--- WHAT NEEDS TO BE DONE ---
Read the listing below and tally the lines that contain "case"; the reply is that tally only.

*** Opening of DATASET EXCERPTS ***

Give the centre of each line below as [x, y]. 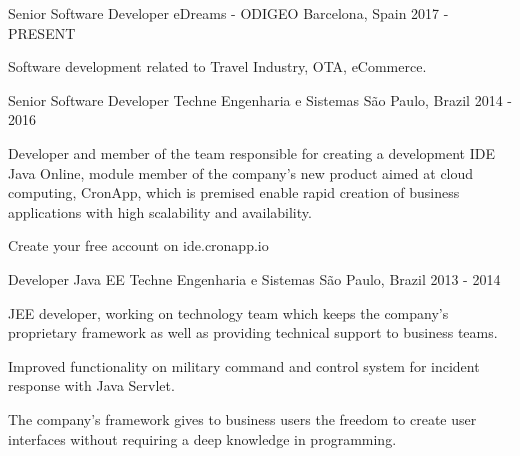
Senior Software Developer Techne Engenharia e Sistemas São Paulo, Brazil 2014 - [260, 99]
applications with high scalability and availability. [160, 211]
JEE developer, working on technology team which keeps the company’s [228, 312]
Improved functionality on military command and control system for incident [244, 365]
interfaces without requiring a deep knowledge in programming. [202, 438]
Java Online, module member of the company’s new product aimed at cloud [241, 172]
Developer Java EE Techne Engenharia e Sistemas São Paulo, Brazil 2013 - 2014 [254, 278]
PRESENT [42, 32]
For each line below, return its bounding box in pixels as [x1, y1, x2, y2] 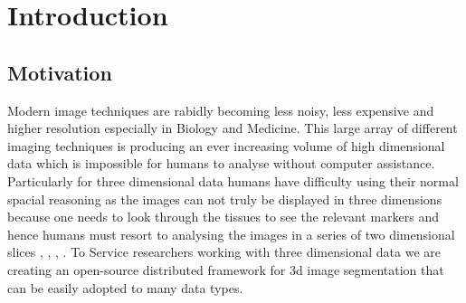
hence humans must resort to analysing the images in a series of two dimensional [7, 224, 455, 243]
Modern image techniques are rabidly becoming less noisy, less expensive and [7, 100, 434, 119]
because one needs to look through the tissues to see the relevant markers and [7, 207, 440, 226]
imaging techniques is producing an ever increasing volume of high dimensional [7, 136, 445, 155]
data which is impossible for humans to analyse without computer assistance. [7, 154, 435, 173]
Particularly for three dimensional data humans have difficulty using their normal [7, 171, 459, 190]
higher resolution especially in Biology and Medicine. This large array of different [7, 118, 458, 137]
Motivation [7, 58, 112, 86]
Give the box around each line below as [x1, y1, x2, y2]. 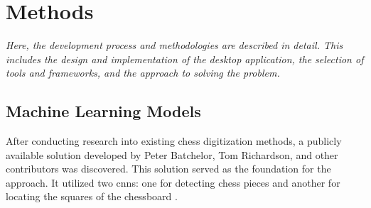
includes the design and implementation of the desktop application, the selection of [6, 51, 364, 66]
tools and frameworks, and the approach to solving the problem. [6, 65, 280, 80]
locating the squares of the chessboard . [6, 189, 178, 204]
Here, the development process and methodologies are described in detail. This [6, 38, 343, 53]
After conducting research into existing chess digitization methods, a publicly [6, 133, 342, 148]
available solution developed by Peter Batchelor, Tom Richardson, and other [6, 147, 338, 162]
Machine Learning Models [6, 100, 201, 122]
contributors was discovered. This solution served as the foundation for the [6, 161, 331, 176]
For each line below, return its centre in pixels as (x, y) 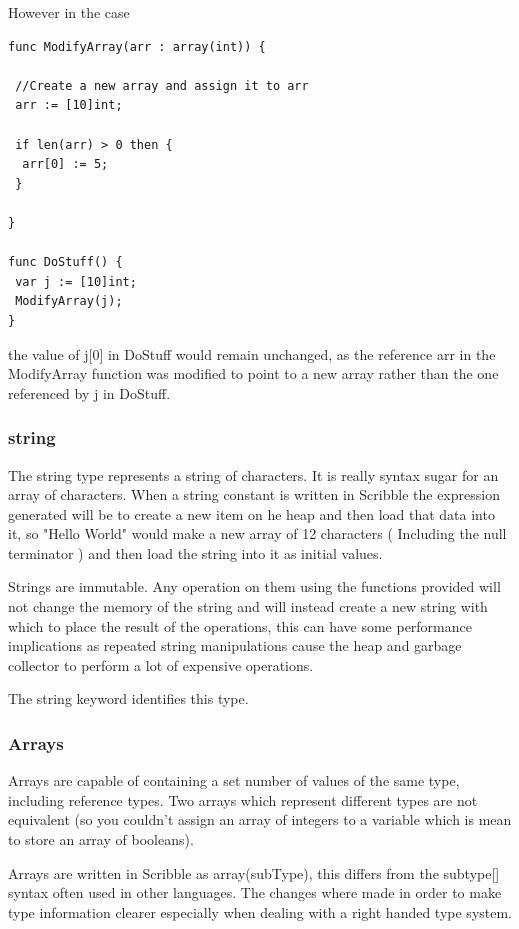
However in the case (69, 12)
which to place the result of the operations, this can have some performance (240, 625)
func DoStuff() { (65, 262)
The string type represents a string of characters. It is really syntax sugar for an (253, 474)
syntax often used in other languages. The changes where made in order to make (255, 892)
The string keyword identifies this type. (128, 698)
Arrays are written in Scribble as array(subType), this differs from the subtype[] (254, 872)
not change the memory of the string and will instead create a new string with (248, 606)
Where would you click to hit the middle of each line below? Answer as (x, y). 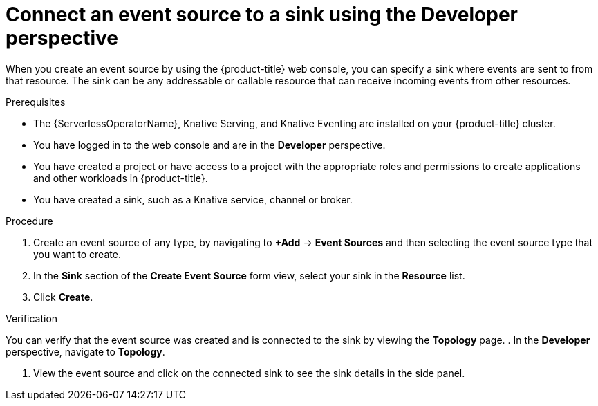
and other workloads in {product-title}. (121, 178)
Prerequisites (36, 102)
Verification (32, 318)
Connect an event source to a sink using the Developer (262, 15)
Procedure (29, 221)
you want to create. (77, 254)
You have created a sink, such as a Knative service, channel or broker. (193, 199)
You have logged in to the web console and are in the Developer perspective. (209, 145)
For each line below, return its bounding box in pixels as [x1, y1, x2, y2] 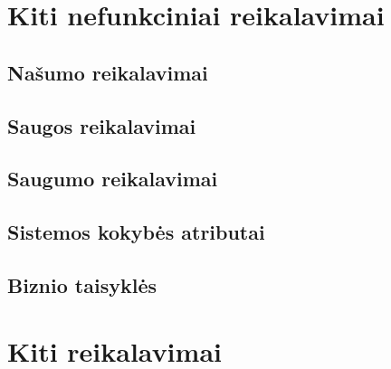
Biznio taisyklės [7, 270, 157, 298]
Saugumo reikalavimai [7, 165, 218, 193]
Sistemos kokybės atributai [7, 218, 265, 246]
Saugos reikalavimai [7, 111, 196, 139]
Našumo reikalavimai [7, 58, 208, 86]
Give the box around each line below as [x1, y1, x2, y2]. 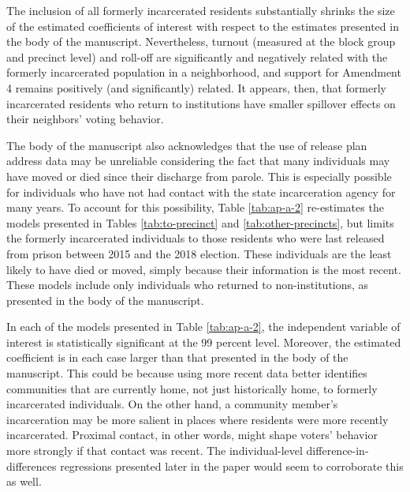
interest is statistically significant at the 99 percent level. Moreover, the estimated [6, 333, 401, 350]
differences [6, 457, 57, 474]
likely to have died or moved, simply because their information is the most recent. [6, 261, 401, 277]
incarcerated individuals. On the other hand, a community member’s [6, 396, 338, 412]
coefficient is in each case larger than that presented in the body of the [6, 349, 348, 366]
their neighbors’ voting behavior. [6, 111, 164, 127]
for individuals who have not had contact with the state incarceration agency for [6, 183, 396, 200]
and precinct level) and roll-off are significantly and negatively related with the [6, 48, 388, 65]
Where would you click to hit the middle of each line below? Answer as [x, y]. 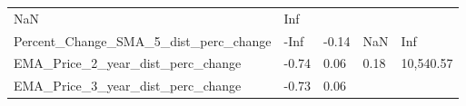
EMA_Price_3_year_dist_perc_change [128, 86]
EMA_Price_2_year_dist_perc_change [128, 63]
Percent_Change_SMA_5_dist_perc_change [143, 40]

*** Close of DATASET EXCERPTS ***
*** Opening of DATASET EXCERPTS ***

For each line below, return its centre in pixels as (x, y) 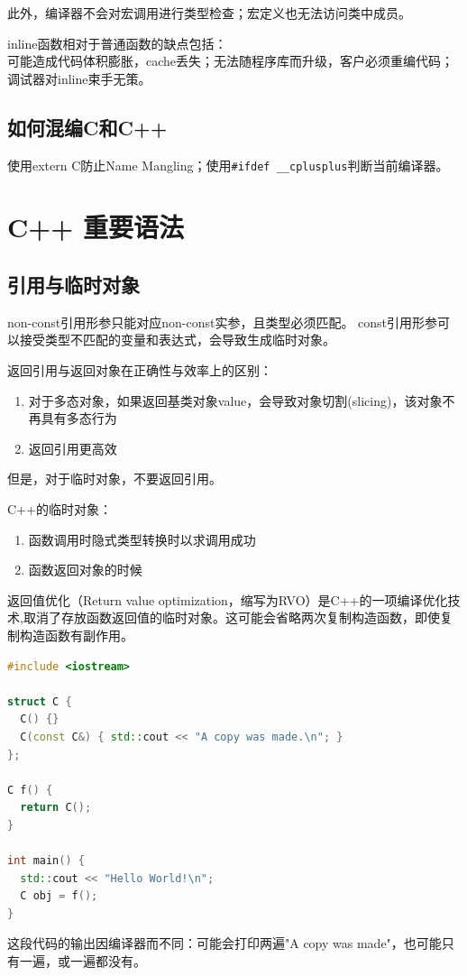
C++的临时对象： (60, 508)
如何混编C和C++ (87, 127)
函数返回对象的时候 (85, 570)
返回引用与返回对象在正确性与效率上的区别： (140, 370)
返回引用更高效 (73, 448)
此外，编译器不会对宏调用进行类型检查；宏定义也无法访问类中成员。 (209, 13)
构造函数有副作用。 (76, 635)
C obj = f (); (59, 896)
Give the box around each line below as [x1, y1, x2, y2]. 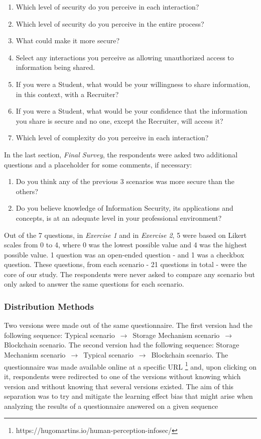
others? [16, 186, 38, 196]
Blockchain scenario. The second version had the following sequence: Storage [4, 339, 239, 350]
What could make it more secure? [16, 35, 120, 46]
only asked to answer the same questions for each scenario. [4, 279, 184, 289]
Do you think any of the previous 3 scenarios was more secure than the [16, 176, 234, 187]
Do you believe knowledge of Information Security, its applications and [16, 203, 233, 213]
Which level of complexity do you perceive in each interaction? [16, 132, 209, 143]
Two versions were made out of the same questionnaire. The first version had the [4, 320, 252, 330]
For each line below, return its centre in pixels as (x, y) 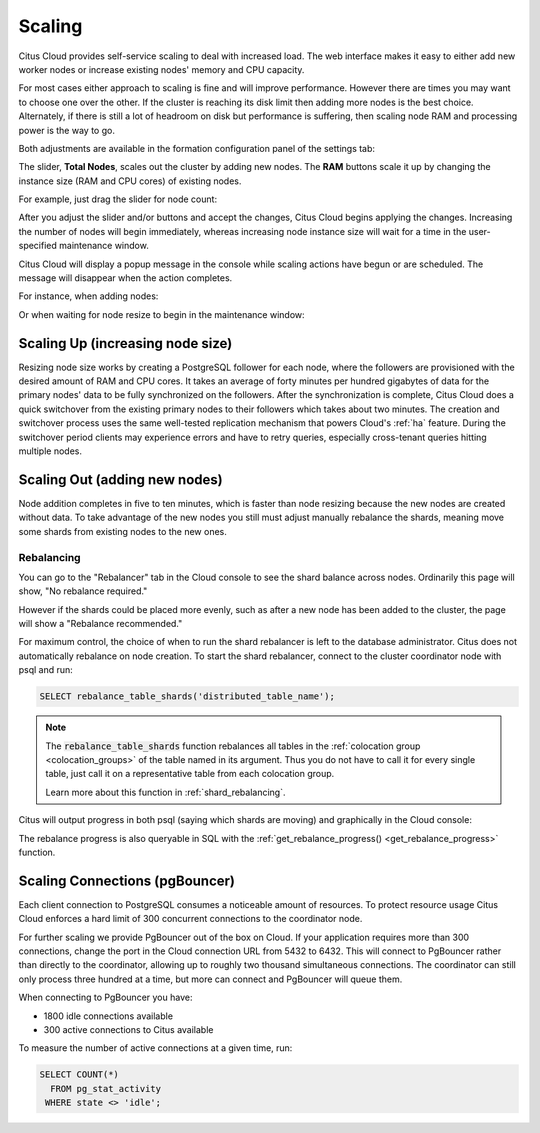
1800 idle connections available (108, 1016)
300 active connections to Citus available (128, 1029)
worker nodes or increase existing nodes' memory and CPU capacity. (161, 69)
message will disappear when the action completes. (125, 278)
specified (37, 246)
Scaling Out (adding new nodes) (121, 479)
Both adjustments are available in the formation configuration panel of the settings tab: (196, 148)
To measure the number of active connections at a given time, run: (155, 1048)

*** Close of DATASET EXCERPTS ***
*** Opening of DATASET EXCERPTS ***

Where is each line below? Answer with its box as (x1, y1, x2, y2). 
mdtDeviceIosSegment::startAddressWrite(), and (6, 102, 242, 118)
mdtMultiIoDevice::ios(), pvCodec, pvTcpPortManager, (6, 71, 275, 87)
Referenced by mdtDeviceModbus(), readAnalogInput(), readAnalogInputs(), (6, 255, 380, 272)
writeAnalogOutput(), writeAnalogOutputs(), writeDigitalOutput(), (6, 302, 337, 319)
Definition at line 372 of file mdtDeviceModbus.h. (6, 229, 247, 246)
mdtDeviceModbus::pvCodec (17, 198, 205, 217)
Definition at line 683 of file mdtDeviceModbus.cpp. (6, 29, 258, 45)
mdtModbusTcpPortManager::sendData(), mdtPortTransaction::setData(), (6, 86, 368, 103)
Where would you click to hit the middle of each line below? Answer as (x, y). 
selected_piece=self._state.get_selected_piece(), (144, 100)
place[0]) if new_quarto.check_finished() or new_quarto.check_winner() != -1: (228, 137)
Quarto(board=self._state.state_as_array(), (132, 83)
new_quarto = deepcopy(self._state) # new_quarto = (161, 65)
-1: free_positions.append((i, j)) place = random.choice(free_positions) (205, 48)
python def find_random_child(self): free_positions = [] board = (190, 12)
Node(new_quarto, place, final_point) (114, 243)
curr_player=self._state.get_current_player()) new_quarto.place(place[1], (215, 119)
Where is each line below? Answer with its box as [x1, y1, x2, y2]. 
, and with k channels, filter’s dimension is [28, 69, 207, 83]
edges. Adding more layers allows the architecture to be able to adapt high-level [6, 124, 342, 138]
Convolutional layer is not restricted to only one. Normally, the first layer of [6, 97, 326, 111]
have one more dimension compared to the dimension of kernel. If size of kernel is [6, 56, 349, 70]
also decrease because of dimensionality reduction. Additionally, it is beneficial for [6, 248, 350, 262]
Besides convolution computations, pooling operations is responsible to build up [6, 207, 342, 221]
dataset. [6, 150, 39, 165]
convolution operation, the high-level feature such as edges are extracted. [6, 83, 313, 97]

*** Close of DATASET EXCERPTS ***

--- ANSWER TO THE EXERCISE ---
2